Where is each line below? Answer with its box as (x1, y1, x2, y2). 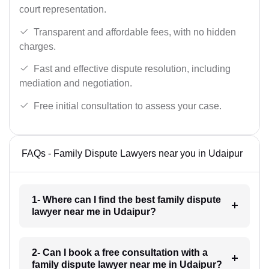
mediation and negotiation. (19, 78, 132, 89)
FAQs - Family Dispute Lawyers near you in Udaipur (22, 148, 243, 159)
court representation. (19, 4, 106, 15)
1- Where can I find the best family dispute (31, 194, 221, 205)
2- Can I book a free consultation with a (31, 247, 208, 258)
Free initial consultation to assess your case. (34, 100, 222, 111)
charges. (19, 41, 56, 52)
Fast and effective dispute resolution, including (34, 64, 231, 74)
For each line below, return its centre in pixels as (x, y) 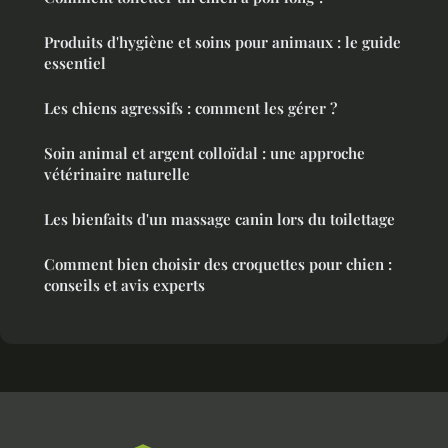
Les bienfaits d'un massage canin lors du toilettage (219, 219)
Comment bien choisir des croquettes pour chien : (218, 264)
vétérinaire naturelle (117, 174)
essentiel (75, 63)
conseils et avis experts (124, 285)
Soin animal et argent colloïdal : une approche (204, 153)
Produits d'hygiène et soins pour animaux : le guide (222, 42)
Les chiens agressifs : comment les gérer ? (190, 108)

━━━━━━━━━━━━━━━━

• [WORK REQUEST]:
With the pictures removed, write the listing out word for word.

• [SOLUTION FOR THIS TASK]:
Where is each line below? Answer with its box as (x1, y1, x2, y2). 
mediation and negotiation. (19, 78, 132, 89)
FAQs - Family Dispute Lawyers near you in Udaipur (22, 148, 243, 159)
court representation. (19, 4, 106, 15)
1- Where can I find the best family dispute (31, 194, 221, 205)
2- Can I book a free consultation with a (31, 247, 208, 258)
Free initial consultation to assess your case. (34, 100, 222, 111)
charges. (19, 41, 56, 52)
Fast and effective dispute resolution, including (34, 64, 231, 74)
For each line below, return its centre in pixels as (x, y) 
Les bienfaits d'un massage canin lors du toilettage (219, 219)
Comment bien choisir des croquettes pour chien : (218, 264)
vétérinaire naturelle (117, 174)
essentiel (75, 63)
conseils et avis experts (124, 285)
Soin animal et argent colloïdal : une approche (204, 153)
Produits d'hygiène et soins pour animaux : le guide (222, 42)
Les chiens agressifs : comment les gérer ? (190, 108)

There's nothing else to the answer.